Extracted records
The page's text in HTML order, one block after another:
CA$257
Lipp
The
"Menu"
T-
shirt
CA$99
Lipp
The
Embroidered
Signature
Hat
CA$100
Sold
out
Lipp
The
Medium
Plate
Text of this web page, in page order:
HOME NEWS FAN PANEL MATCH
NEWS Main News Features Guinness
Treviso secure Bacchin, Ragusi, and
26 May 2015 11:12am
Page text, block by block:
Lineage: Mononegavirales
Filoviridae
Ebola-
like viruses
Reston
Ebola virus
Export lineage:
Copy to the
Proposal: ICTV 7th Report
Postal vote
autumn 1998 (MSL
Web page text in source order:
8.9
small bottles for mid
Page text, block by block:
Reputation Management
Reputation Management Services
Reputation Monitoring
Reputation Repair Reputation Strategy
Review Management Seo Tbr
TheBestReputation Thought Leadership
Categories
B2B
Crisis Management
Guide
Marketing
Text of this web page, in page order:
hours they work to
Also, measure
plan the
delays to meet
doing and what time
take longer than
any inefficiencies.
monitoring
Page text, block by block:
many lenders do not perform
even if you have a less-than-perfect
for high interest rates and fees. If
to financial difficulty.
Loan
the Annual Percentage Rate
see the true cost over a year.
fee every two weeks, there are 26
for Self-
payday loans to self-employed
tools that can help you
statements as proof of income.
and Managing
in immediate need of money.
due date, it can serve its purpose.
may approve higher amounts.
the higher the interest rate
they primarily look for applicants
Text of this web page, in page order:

◆ PROBLEM STATEMENT: Output the records exactly, so that each line matches what was given.

◆ PROBLEM SOLUTION:
The page's text in HTML order, one block after another:
CA$257
Lipp
The
"Menu"
T-
shirt
CA$99
Lipp
The
Embroidered
Signature
Hat
CA$100
Sold
out
Lipp
The
Medium
Plate
Text of this web page, in page order:
HOME NEWS FAN PANEL MATCH
NEWS Main News Features Guinness
Treviso secure Bacchin, Ragusi, and
26 May 2015 11:12am
Page text, block by block:
Lineage: Mononegavirales
Filoviridae
Ebola-
like viruses
Reston
Ebola virus
Export lineage:
Copy to the
Proposal: ICTV 7th Report
Postal vote
autumn 1998 (MSL
Web page text in source order:
8.9
small bottles for mid
Page text, block by block:
Reputation Management
Reputation Management Services
Reputation Monitoring
Reputation Repair Reputation Strategy
Review Management Seo Tbr
TheBestReputation Thought Leadership
Categories
B2B
Crisis Management
Guide
Marketing
Text of this web page, in page order:
hours they work to
Also, measure
plan the
delays to meet
doing and what time
take longer than
any inefficiencies.
monitoring
Page text, block by block:
many lenders do not perform
even if you have a less-than-perfect
for high interest rates and fees. If
to financial difficulty.
Loan
the Annual Percentage Rate
see the true cost over a year.
fee every two weeks, there are 26
for Self-
payday loans to self-employed
tools that can help you
statements as proof of income.
and Managing
in immediate need of money.
due date, it can serve its purpose.
may approve higher amounts.
the higher the interest rate
they primarily look for applicants
Text of this web page, in page order:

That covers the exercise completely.